Task statement: From the first entry to the last, copy everything exactly except the pictures.

Working data:

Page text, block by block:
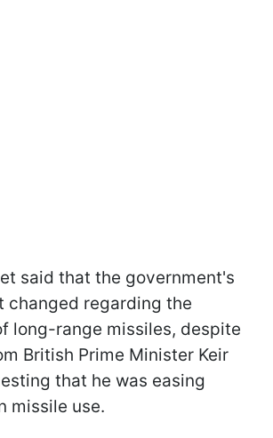
said that the government's
changed regarding the
long-range missiles, despite
British Prime Minister Keir
that he was easing
missile use.
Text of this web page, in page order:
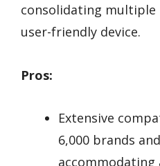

Output below:
Page text, block by block:
said that the government's
changed regarding the
long-range missiles, despite
British Prime Minister Keir
that he was easing
missile use.
Text of this web page, in page order:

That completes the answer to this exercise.